We have a script at /root/runner_upgrade.sh that abstracts all the steps needed for Graceful Shutdown handling. The script is added from the cookbook-wrapper-gitlab-runner cookbook.

Always use it instead of interacting directly with Systemd’s Runner service or with the process itself (for example don’t use the kill command!).

All commands that are described bellow can be executed either directly on the host (after SSH-ing there) or through knife ssh. by specifying a node selector or a role selector.

With node selector remember to match only one node of a specific type at once.

With role selector, always try to use the less general role. For example, instead of using gitlab-runner-base, use gitlab-runner-srm or gitlab-runner-prm role. Also always use the -C 1 flag to instruct knife ssh to run the command on only one runner at a time.
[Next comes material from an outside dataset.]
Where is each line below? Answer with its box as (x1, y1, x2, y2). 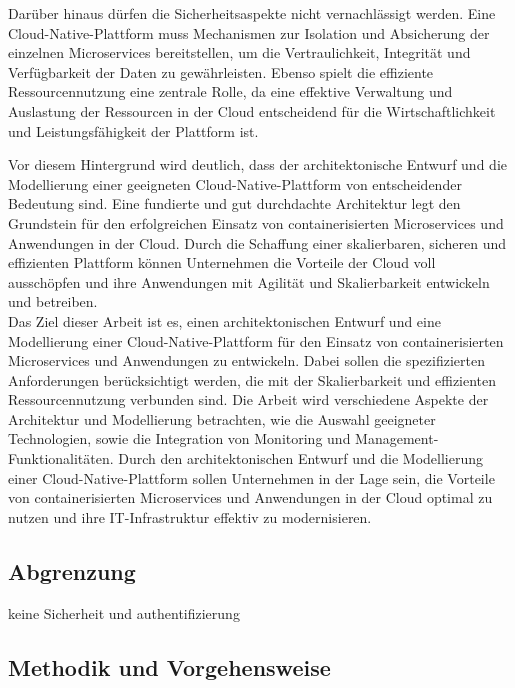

How to stop Runner Manager with Graceful Shutdown

Section titled “How to stop Runner Manager with Graceful Shutdown”
  1. Run the stop script:

    Terminal window
    sudo /root/runner_upgrade.sh stop

    This command will suspend chef-client (to make sure it will not restart Runner’s service automatically nor add any other unexpected change) and terminate Runner’s process with the usage of Graceful Shutdown.

  2. Do whatever you needed to do with terminated Runner.

  3. Restart the Runner with:

    Terminal window
    sudo /root/runner_upgrade.sh update

    This will restore the chef-client, cleanup old non-removed Docker Machine VMs that were left, refresh the configuration and finally start the Runner process.

How to stop or restart Runner Manager’s VM with Graceful Shutdown

Section titled “How to stop or restart Runner Manager’s VM with Graceful Shutdown”
  1. Do shutdown

    1. If you want to stop the VM

      1. Run the script:

        Terminal window
        sudo /root/runner_upgrade.sh stop_and_poweroff

        This command will suspend chef-client (to make sure it will not restart Runner’s service automatically nor add any other unexpected change) and terminate Runner’s process with the usage of Graceful Shutdown. Finally it will turn off the VM.

      2. Do whatever you needed to do with Runner’s VM terminated.

      3. Restart the VM in GCP console.

    2. If you want to restart the VM, run the script:

      Terminal window
      sudo /root/runner_upgrade.sh stop_and_reboot

      This command will suspend chef-client (to make sure it will not restart Runner’s service automatically nor add any other unexpected change) and terminate Runner’s process with the usage of Graceful Shutdown. Finally it will reboot the VM.

  2. Restart the Runner with:

    Terminal window
    sudo /root/runner_upgrade.sh update

    This will restore the chef-client, cleanup old non-removed Docker Machine VMs that were left, refresh the configuration and finally start the Runner process.

How to proceed Runner Manager configuration changes with Graceful Shutdown

Section titled “How to proceed Runner Manager configuration changes with Graceful Shutdown”

If your configuration change requires a shutdown of the Runner, it’s easiest to follow the deployment procedure.